-- Data provided follows --

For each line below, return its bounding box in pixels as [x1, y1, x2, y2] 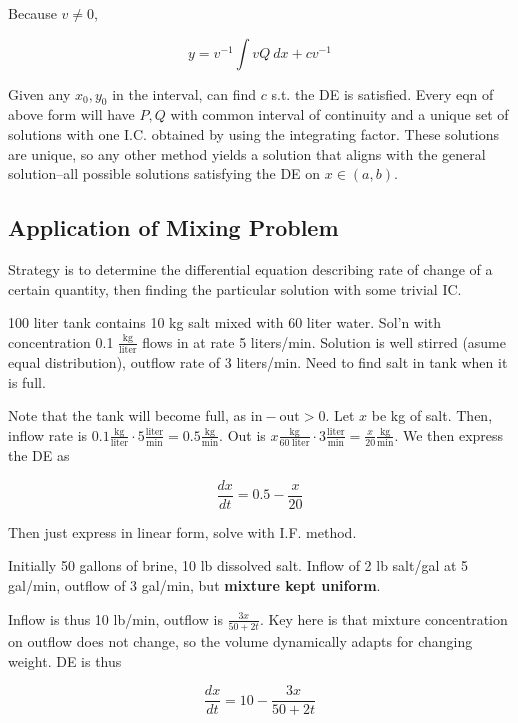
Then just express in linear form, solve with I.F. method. [8, 521, 357, 542]
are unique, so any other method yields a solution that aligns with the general [8, 143, 486, 164]
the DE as [8, 445, 70, 466]
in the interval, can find [112, 83, 257, 104]
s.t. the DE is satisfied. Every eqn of [271, 83, 494, 104]
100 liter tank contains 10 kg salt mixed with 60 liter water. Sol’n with [8, 312, 442, 333]
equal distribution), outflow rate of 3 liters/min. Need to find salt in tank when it [8, 352, 508, 373]
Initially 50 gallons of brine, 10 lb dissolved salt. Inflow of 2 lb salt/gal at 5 [8, 555, 469, 576]
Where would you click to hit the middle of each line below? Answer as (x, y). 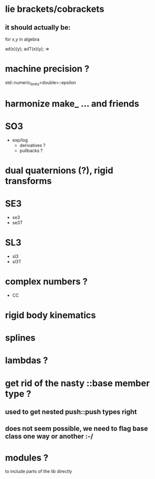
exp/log (20, 140)
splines (20, 338)
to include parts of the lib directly (39, 472)
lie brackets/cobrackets (55, 9)
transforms (29, 181)
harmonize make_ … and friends (72, 104)
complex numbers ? (46, 282)
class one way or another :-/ (49, 436)
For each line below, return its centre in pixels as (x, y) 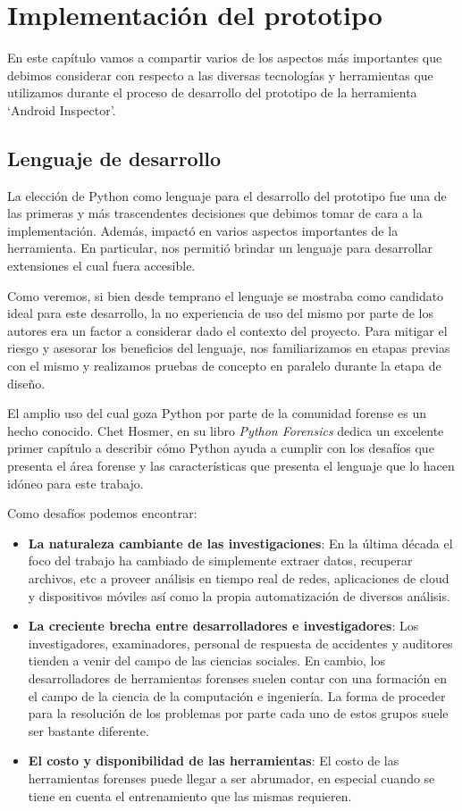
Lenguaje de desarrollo (114, 158)
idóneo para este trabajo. (76, 483)
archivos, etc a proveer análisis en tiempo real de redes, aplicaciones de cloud (239, 577)
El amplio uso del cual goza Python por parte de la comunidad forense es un (217, 413)
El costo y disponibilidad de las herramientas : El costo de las (214, 761)
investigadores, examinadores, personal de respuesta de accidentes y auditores (240, 643)
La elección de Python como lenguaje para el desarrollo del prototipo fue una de (227, 195)
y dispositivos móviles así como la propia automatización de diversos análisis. (239, 595)
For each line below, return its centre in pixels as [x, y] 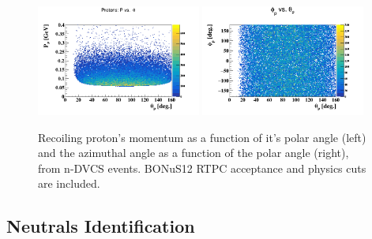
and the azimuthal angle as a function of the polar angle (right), [194, 153]
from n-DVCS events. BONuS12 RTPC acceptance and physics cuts [202, 168]
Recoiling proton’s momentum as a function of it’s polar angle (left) [202, 137]
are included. [69, 183]
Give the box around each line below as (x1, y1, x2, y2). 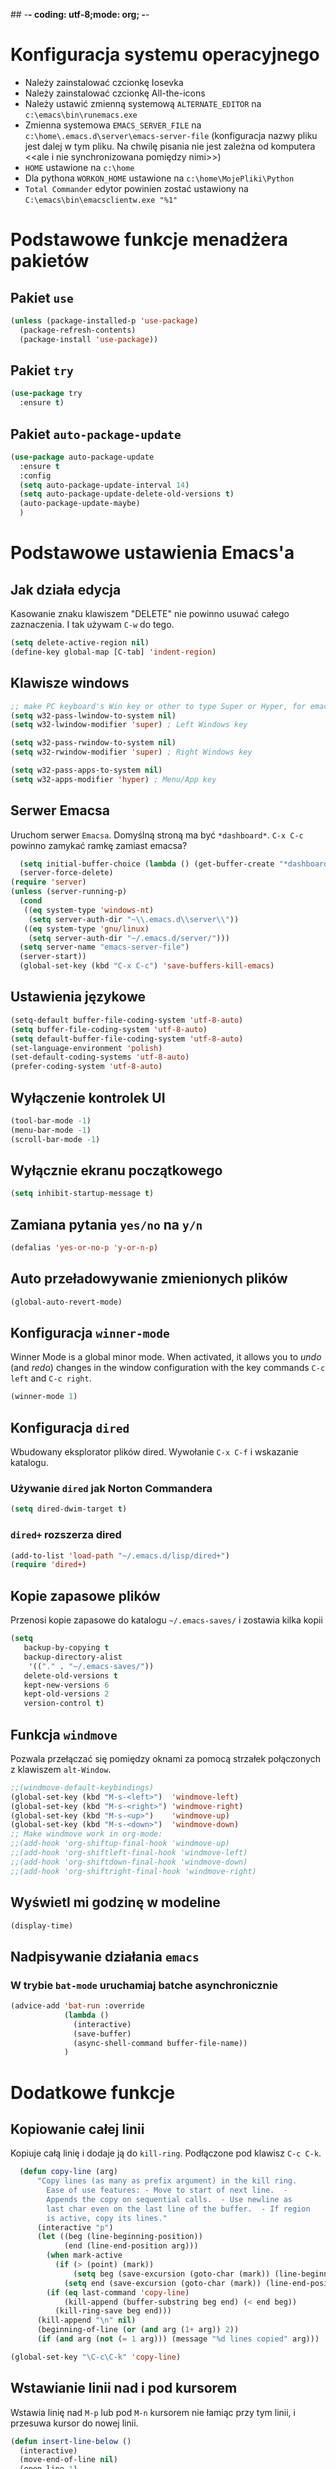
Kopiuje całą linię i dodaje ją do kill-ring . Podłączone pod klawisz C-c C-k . (10, 2147, 322, 2159)
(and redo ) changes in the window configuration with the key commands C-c (10, 1362, 326, 1374)
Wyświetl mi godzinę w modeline (10, 1894, 221, 1911)
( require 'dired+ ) (10, 1560, 87, 1570)
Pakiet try (10, 362, 74, 379)
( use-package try (10, 389, 83, 399)
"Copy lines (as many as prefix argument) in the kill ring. (36, 2176, 298, 2186)
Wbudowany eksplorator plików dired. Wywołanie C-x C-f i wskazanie (10, 1446, 299, 1458)
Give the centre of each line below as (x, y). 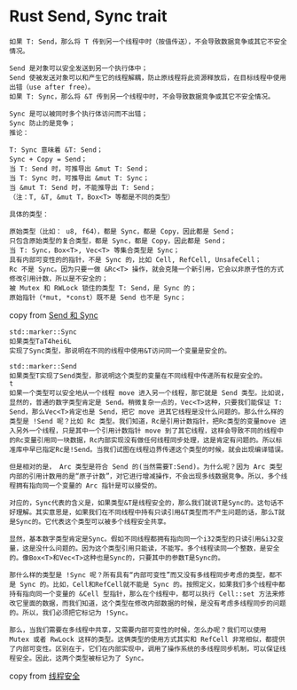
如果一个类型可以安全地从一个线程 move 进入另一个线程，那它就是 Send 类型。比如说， (148, 393)
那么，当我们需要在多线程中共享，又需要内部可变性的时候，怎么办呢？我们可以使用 (138, 630)
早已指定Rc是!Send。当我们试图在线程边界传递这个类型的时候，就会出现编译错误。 (158, 449)
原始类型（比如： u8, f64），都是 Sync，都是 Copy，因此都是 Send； (123, 231)
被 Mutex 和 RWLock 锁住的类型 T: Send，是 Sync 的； (103, 288)
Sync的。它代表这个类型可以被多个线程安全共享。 (93, 521)
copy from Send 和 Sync (54, 315)
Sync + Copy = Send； (48, 159)
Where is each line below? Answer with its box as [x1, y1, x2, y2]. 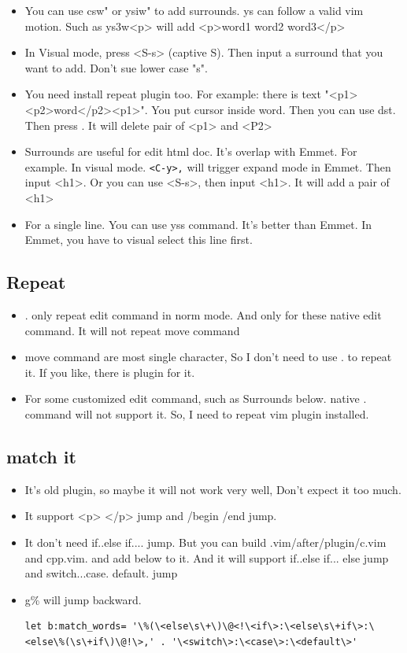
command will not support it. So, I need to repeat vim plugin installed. [24, 405, 369, 422]
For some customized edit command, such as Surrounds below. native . [24, 390, 367, 407]
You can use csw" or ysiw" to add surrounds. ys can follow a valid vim [24, 2, 364, 18]
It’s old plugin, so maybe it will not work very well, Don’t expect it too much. [24, 481, 401, 497]
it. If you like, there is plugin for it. [24, 363, 195, 380]
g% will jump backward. [24, 591, 142, 607]
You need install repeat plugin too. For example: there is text [24, 86, 321, 102]
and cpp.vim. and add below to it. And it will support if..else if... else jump [24, 549, 389, 566]
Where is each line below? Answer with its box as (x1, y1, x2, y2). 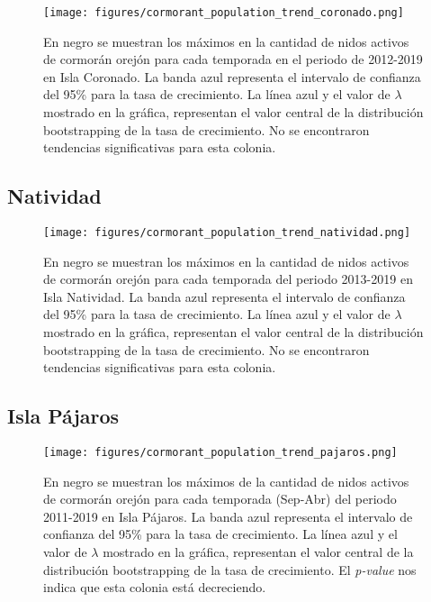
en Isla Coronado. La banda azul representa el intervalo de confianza (43, 67, 421, 86)
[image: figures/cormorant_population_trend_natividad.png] (43, 226, 411, 240)
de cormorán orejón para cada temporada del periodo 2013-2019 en (43, 269, 413, 288)
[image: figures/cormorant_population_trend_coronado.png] (43, 6, 404, 19)
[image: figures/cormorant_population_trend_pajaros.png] (43, 446, 398, 460)
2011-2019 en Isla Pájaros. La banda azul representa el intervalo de (43, 506, 413, 525)
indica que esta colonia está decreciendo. (43, 578, 266, 597)
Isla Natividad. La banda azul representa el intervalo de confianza (43, 287, 406, 306)
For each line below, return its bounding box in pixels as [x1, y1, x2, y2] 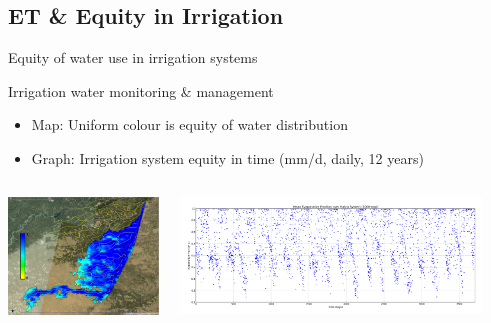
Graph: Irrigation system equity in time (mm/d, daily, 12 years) [31, 147, 424, 168]
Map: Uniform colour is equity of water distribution [31, 114, 348, 135]
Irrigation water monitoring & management [8, 80, 274, 101]
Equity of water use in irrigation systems [8, 47, 258, 68]
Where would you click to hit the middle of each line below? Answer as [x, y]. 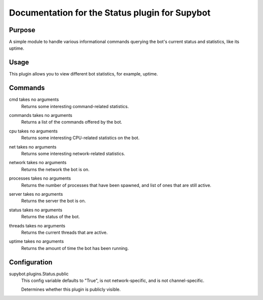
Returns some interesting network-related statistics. [73, 154]
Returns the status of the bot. [51, 217]
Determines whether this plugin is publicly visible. [71, 289]
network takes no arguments [38, 163]
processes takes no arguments [40, 178]
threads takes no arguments [37, 225]
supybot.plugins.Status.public [39, 274]
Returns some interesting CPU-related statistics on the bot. [80, 138]
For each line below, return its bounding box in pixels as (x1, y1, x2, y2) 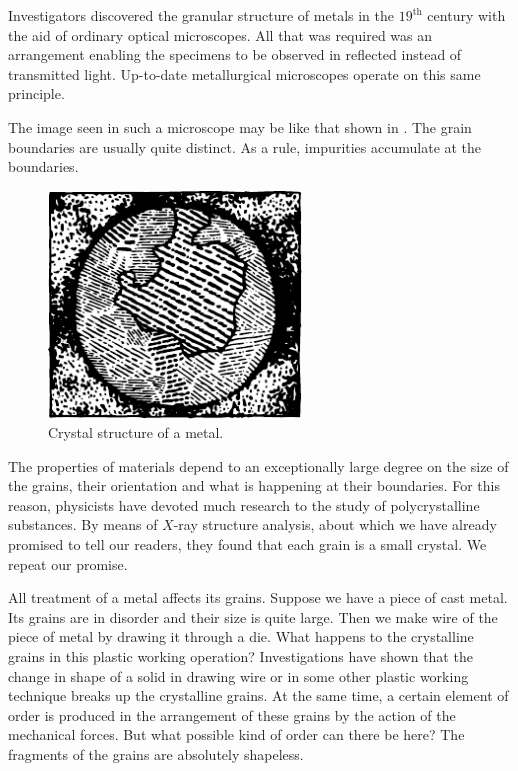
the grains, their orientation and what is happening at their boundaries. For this (8, 475, 500, 496)
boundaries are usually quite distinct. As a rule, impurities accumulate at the (8, 136, 482, 157)
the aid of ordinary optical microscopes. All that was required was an (8, 24, 433, 45)
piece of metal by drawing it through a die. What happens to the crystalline (8, 626, 474, 647)
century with (427, 5, 506, 25)
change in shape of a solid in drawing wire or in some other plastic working (8, 665, 469, 686)
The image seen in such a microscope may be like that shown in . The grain (8, 116, 472, 137)
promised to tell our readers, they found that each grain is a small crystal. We (8, 534, 487, 555)
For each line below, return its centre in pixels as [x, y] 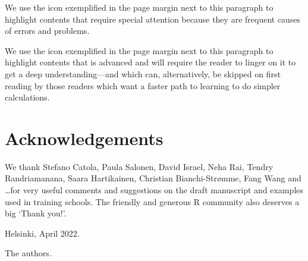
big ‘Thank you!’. [36, 213]
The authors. [28, 253]
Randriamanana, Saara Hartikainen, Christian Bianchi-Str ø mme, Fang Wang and [153, 178]
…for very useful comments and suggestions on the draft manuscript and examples [154, 190]
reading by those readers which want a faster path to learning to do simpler [143, 85]
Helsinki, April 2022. [42, 233]
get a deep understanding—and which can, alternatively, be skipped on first [143, 73]
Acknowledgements [84, 138]

-- Data provided concluded --

> _Activity_
Word for word, repeat the lines above from the one with "s.t. the DE" through the one with "splines (20, 338)", and nothing beyond them. Omit the pictures.

> _Expected answer_
s.t. the DE is satisfied. Every eqn of [271, 83, 494, 104]
100 liter tank contains 10 kg salt mixed with 60 liter water. Sol’n with [8, 312, 442, 333]
equal distribution), outflow rate of 3 liters/min. Need to find salt in tank when it [8, 352, 508, 373]
Initially 50 gallons of brine, 10 lb dissolved salt. Inflow of 2 lb salt/gal at 5 [8, 555, 469, 576]
Where would you click to hit the middle of each line below? Answer as (x, y). 
exp/log (20, 140)
splines (20, 338)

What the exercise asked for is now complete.